WHAT NEEDS TO BE DONE: Please return exactly the lines from the top of the data through the line that contains "Website analytics (32, 174, 142, 193)", and skip all pictures.

═══ RECORDS TO PROCESS ═══

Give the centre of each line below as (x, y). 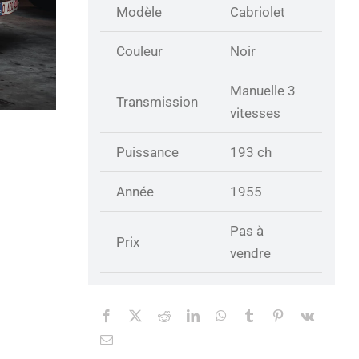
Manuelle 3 (263, 90)
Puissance (148, 152)
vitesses (256, 113)
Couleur (140, 51)
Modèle (139, 12)
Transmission (157, 101)
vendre (251, 253)
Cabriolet (258, 12)
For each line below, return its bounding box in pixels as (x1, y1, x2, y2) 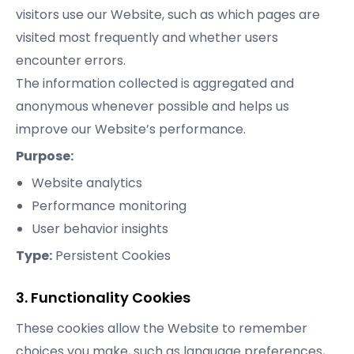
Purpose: (16, 147, 73, 166)
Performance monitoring (32, 197, 186, 216)
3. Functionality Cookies (16, 288, 190, 308)
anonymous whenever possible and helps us (16, 97, 289, 116)
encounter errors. (16, 51, 126, 70)
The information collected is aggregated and (16, 74, 294, 93)
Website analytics (32, 174, 142, 193)
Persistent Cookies (52, 247, 171, 265)
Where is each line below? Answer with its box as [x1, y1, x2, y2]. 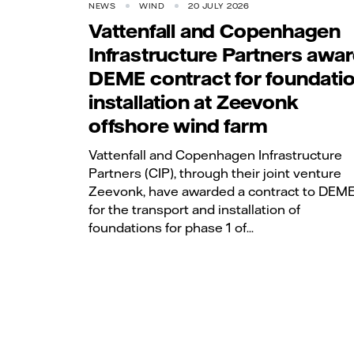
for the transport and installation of [88, 201, 300, 217]
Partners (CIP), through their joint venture [88, 164, 341, 181]
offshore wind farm [88, 114, 268, 138]
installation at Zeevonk [88, 90, 299, 115]
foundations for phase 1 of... [88, 219, 254, 235]
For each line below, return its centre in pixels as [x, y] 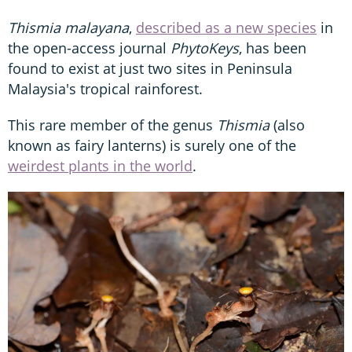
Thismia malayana [68, 27]
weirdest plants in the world [100, 165]
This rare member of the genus [112, 125]
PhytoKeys [205, 48]
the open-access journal [89, 48]
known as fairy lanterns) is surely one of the [152, 145]
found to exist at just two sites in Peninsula [150, 68]
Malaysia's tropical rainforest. [105, 88]
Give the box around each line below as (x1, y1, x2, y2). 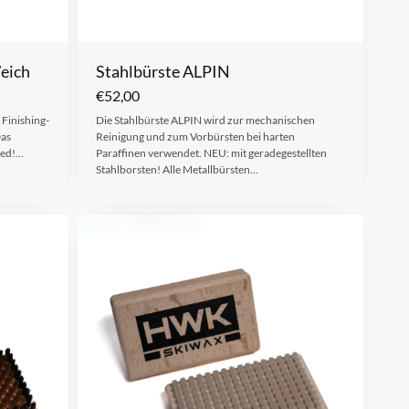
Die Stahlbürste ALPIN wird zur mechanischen (95, 112, 315, 127)
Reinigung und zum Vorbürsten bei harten (95, 129, 295, 143)
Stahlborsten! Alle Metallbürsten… (95, 162, 258, 176)
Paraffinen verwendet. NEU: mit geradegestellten (95, 145, 327, 160)
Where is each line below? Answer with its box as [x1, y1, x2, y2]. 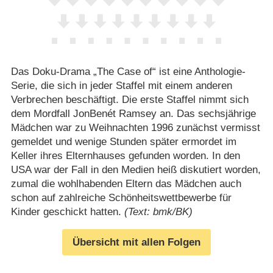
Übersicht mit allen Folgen [73, 236, 200, 248]
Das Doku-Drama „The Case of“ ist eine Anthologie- [10, 66, 246, 78]
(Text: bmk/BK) [124, 206, 193, 218]
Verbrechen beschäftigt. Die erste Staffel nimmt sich [10, 94, 249, 106]
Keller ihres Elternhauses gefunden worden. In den [10, 150, 240, 162]
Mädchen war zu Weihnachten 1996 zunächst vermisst [10, 122, 260, 134]
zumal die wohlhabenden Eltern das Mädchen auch [10, 178, 241, 190]
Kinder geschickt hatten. [10, 206, 124, 218]
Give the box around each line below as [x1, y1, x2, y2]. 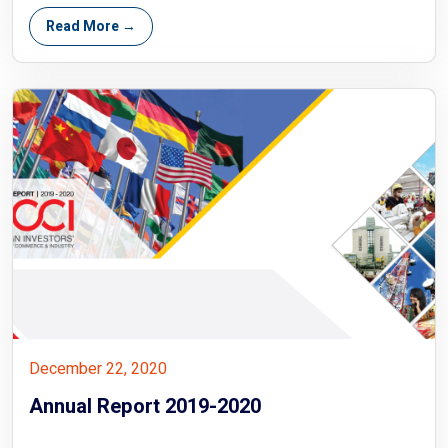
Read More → [46, 15, 136, 37]
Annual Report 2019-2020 [29, 391, 261, 421]
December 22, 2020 [29, 356, 167, 381]
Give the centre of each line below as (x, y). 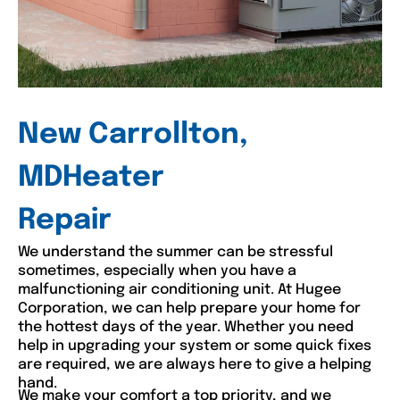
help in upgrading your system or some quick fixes (195, 346)
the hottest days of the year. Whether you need (186, 327)
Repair (65, 221)
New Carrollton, (133, 135)
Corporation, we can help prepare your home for (189, 308)
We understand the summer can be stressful (175, 252)
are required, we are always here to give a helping (195, 364)
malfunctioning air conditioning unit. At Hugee (179, 289)
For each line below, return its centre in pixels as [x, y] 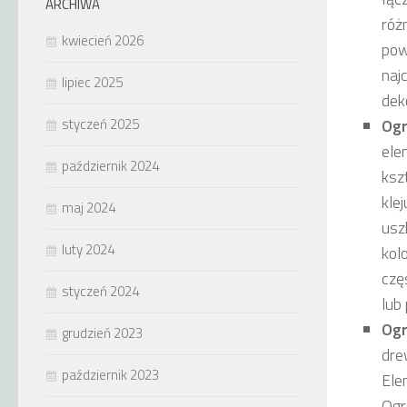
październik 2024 [110, 166]
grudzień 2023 [102, 333]
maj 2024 [89, 208]
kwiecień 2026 [103, 40]
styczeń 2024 [100, 291]
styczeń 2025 [100, 124]
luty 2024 [88, 249]
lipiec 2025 [92, 82]
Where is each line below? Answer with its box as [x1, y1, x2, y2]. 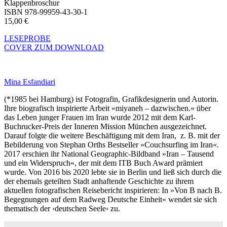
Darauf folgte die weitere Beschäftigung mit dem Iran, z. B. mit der [4, 131, 220, 140]
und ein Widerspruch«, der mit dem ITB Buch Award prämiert [4, 159, 203, 168]
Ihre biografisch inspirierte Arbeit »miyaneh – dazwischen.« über [4, 104, 211, 113]
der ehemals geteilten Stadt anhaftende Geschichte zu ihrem [4, 177, 194, 186]
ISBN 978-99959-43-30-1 [4, 8, 88, 17]
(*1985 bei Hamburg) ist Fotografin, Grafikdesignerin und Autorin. [4, 95, 218, 104]
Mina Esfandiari [4, 78, 55, 87]
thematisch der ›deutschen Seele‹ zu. [4, 204, 120, 213]
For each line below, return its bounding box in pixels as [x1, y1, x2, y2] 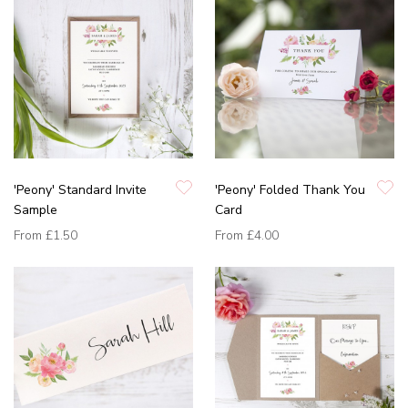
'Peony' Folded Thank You [215, 181, 365, 199]
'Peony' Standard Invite [14, 181, 147, 199]
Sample [14, 201, 57, 219]
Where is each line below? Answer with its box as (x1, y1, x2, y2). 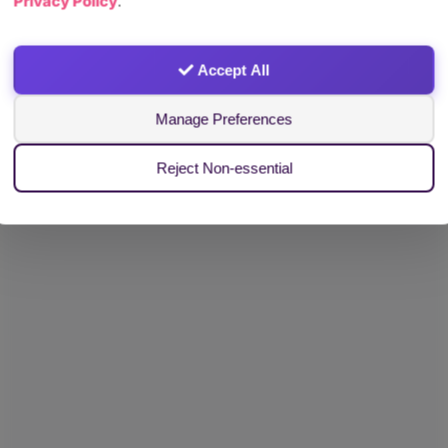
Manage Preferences (155, 110, 293, 128)
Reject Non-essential (155, 159, 292, 177)
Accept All (193, 61, 270, 79)
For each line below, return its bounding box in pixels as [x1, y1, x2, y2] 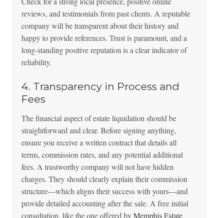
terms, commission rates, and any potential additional [21, 149, 183, 160]
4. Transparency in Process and [21, 80, 180, 93]
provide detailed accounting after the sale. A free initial [21, 198, 188, 209]
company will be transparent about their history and [21, 20, 179, 31]
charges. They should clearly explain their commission [21, 174, 187, 184]
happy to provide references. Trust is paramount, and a [21, 33, 187, 43]
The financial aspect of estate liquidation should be [21, 113, 176, 124]
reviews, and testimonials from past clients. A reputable [21, 8, 190, 19]
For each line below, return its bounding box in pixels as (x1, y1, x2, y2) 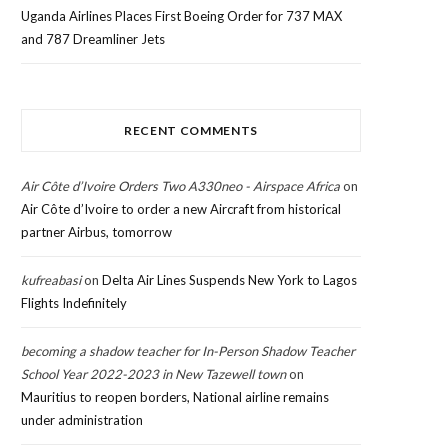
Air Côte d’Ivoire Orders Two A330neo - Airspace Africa (21, 178, 340, 195)
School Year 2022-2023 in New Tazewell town (21, 366, 286, 383)
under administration (21, 412, 143, 429)
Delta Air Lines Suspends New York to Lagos (102, 272, 357, 289)
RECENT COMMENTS (124, 123, 258, 139)
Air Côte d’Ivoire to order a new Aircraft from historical (21, 201, 341, 218)
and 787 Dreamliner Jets (21, 31, 165, 48)
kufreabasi (21, 272, 81, 289)
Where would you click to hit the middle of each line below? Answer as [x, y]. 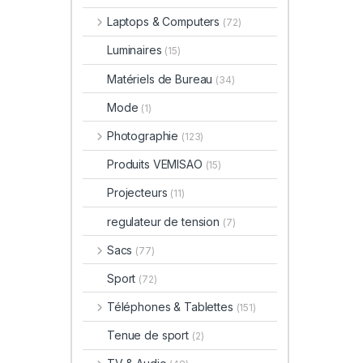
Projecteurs [139, 193]
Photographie [144, 135]
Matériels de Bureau [162, 79]
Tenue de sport [149, 335]
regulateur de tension [165, 221]
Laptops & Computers [165, 22]
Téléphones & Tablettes [171, 307]
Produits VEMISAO [156, 164]
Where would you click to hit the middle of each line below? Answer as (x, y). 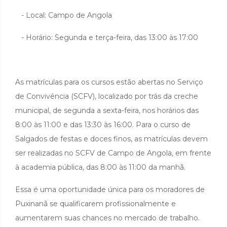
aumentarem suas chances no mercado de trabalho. (108, 218)
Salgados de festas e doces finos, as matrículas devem (111, 139)
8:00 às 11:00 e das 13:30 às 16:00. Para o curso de (103, 124)
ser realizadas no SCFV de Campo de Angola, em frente (113, 153)
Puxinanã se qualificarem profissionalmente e (96, 203)
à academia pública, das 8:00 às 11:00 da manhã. (100, 167)
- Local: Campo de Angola (64, 15)
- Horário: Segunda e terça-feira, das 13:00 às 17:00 (107, 37)
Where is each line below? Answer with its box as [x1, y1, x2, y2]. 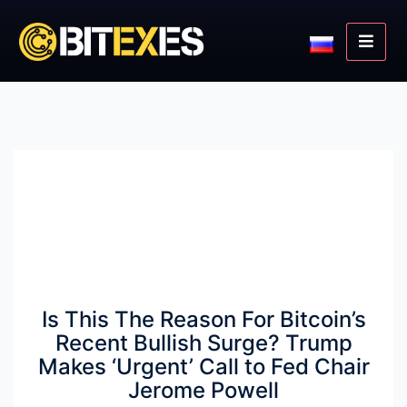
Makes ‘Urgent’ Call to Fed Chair [37, 353, 370, 380]
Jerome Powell [128, 377, 279, 403]
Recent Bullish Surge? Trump [55, 330, 352, 356]
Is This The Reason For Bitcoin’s [41, 306, 366, 333]
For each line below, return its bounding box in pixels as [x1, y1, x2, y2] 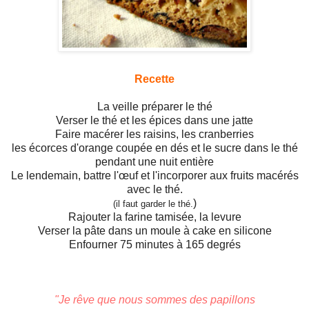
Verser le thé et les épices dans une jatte [56, 114, 253, 127]
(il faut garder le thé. [112, 199, 193, 210]
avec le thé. [126, 183, 183, 196]
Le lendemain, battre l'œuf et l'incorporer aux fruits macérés [10, 170, 299, 182]
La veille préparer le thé [97, 101, 212, 113]
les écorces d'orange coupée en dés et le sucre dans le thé [11, 142, 298, 154]
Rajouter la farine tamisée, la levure [68, 211, 241, 223]
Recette [134, 73, 175, 86]

═══

RESPONSE TO THIS EXERCISE:
Give the centre of each line below as (x, y). 
Manuelle 3 (263, 90)
Puissance (148, 152)
vitesses (256, 113)
Couleur (140, 51)
Modèle (139, 12)
Transmission (157, 101)
vendre (251, 253)
Cabriolet (258, 12)
For each line below, return its bounding box in pixels as (x1, y1, x2, y2) 
Purpose: (16, 147, 73, 166)
Performance monitoring (32, 197, 186, 216)
3. Functionality Cookies (16, 288, 190, 308)
anonymous whenever possible and helps us (16, 97, 289, 116)
encounter errors. (16, 51, 126, 70)
The information collected is aggregated and (16, 74, 294, 93)
Website analytics (32, 174, 142, 193)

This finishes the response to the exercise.